Stored records:
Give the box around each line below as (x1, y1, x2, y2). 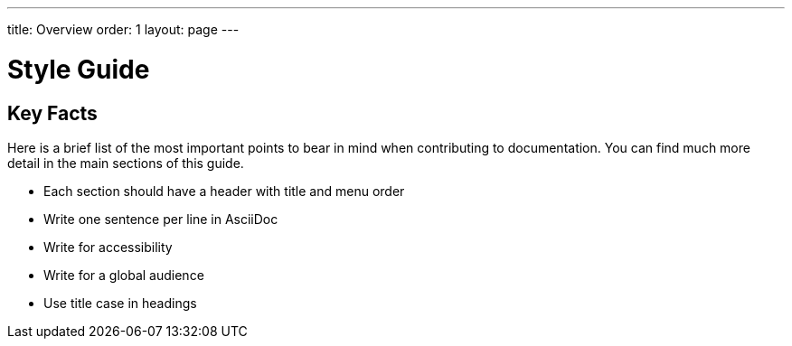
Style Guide (7, 53, 150, 85)
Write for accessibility (43, 238, 173, 255)
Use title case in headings (43, 295, 197, 311)
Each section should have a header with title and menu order (43, 182, 405, 199)
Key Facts (7, 101, 98, 125)
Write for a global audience (43, 267, 204, 283)
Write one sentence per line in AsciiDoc (43, 210, 278, 227)
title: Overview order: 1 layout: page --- (7, 22, 240, 37)

→ **What you need to do**
From the data above, copy each line that holds "title".

→ **Answer to this problem**
Use title case in headings (43, 295, 197, 311)
Each section should have a header with title and menu order (43, 182, 405, 199)
title: Overview order: 1 layout: page --- (7, 22, 240, 37)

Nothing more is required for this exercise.